---------- Material provided

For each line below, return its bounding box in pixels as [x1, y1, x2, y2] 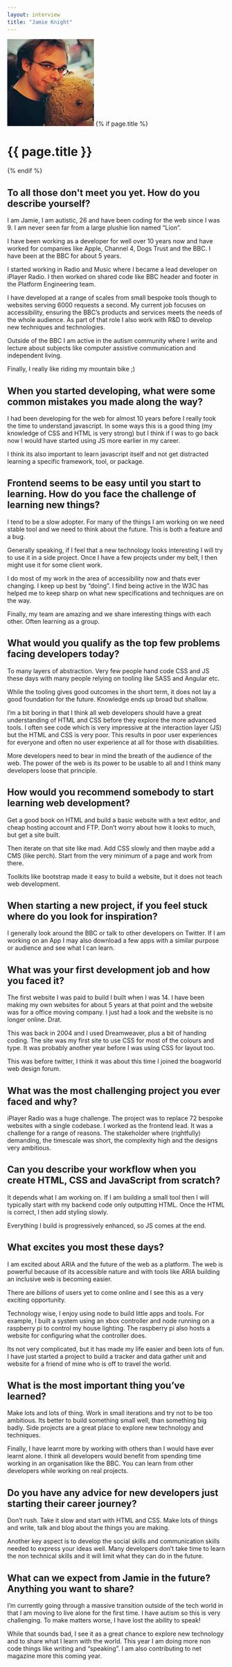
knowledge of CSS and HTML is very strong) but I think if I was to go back [7, 429, 219, 437]
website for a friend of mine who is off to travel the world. [7, 1360, 172, 1368]
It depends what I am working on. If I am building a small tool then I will [7, 1193, 209, 1201]
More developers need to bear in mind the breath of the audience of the [7, 751, 213, 759]
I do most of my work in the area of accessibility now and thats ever [7, 574, 201, 582]
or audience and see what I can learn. [7, 944, 115, 952]
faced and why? [7, 1095, 78, 1107]
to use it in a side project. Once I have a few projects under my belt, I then [7, 553, 218, 561]
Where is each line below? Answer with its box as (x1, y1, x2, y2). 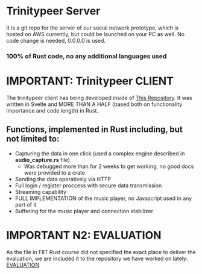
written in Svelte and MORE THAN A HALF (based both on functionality (6, 101, 183, 108)
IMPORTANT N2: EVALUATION (6, 228, 162, 242)
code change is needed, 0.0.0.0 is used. (6, 37, 106, 44)
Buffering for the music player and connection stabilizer (14, 207, 154, 214)
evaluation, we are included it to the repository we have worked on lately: (6, 255, 188, 262)
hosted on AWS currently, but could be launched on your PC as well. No (6, 30, 185, 37)
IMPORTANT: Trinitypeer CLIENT (6, 74, 174, 88)
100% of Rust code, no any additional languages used (6, 52, 167, 60)
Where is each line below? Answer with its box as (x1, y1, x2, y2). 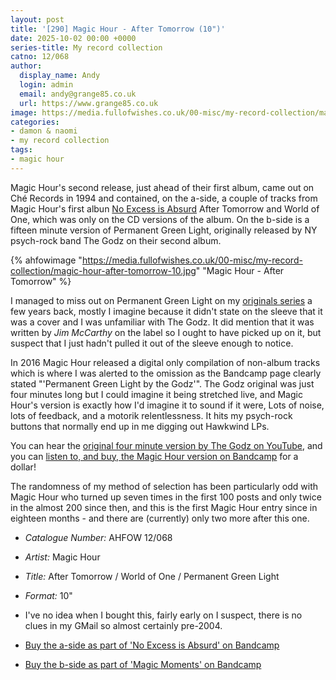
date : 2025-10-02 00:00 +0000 (10, 33, 137, 43)
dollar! (10, 461, 37, 473)
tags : (10, 145, 33, 155)
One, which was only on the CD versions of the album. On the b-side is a (10, 213, 310, 225)
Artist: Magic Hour (24, 551, 101, 563)
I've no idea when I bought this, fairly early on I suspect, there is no (24, 609, 303, 621)
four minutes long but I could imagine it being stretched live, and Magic (10, 388, 303, 400)
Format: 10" (24, 589, 73, 601)
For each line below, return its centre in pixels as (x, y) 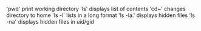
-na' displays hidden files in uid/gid (50, 22)
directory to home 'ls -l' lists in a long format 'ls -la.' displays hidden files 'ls (101, 15)
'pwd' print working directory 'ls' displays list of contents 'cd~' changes (96, 9)
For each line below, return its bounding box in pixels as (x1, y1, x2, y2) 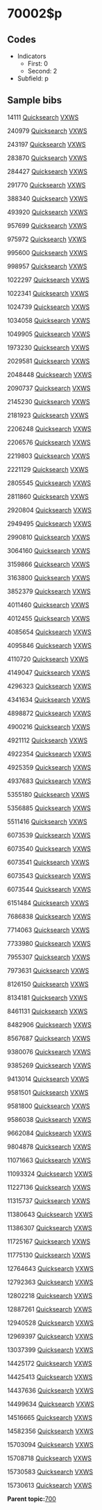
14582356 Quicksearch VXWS (7, 1427, 94, 1435)
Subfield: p (17, 74, 49, 82)
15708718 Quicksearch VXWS (7, 1453, 92, 1462)
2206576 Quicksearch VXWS (7, 438, 92, 446)
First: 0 (27, 59, 49, 68)
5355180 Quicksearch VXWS (7, 790, 90, 798)
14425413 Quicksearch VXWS (7, 1372, 93, 1381)
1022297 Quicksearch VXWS (7, 275, 90, 284)
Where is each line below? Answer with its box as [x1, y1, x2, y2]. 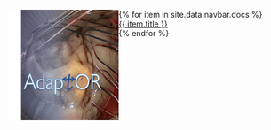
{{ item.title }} [118, 19, 169, 29]
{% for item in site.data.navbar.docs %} [118, 10, 263, 19]
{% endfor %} [118, 28, 170, 38]
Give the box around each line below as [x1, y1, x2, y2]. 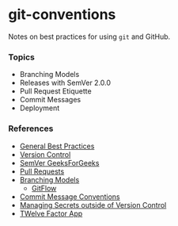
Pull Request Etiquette [19, 86, 93, 96]
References [8, 123, 54, 134]
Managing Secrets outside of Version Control [19, 200, 167, 209]
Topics [8, 52, 36, 63]
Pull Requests [19, 167, 65, 176]
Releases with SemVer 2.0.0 [19, 78, 112, 88]
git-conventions [8, 6, 116, 24]
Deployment [19, 103, 60, 113]
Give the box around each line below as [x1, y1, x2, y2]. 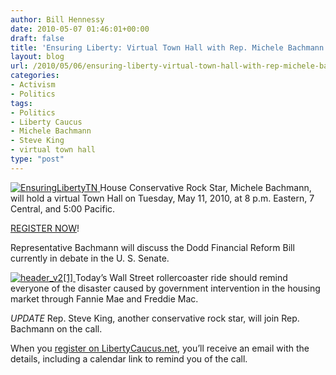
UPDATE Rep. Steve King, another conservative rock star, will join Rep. [10, 312, 300, 324]
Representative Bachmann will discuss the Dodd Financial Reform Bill [10, 241, 295, 253]
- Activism [10, 80, 56, 90]
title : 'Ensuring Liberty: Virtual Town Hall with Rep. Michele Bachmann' [10, 42, 329, 53]
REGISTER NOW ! [10, 222, 80, 234]
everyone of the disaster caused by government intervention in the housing [10, 282, 321, 294]
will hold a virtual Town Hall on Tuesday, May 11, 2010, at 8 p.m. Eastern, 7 [10, 192, 315, 204]
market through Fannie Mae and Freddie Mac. [10, 292, 199, 305]
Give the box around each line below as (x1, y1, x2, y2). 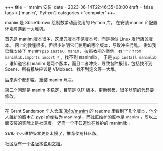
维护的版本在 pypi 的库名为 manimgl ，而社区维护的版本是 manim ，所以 (9, 114, 153, 120)
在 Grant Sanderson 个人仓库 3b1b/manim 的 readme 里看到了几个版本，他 (5, 108, 154, 114)
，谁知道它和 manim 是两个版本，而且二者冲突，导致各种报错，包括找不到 (5, 60, 153, 66)
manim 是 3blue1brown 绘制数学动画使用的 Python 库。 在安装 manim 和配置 (5, 20, 158, 25)
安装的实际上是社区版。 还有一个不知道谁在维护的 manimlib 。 (9, 120, 133, 126)
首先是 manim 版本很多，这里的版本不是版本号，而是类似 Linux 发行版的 (5, 36, 149, 42)
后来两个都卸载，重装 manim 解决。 (5, 77, 76, 83)
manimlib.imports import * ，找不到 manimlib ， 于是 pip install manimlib (5, 54, 157, 60)
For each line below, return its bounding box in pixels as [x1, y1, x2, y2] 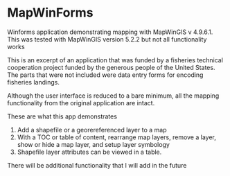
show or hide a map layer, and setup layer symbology [17, 140, 170, 148]
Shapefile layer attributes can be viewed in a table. [17, 148, 162, 156]
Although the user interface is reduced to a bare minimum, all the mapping [7, 91, 220, 100]
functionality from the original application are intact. [7, 98, 155, 107]
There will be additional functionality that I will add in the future [7, 161, 187, 169]
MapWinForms [7, 5, 94, 21]
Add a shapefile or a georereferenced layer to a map [17, 125, 167, 134]
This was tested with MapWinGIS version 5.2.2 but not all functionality [7, 35, 207, 43]
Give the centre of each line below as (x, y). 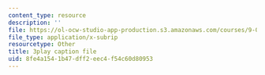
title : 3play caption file (52, 52)
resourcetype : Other (42, 45)
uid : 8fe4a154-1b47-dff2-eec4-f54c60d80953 (81, 59)
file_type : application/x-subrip (63, 37)
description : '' (35, 23)
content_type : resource (47, 15)

--------------------

When a line holds the string "audience", pull it out of the listing.

More developers need to bear in mind the breath of the audience of the [7, 751, 213, 759]
or audience and see what I can learn. [7, 944, 115, 952]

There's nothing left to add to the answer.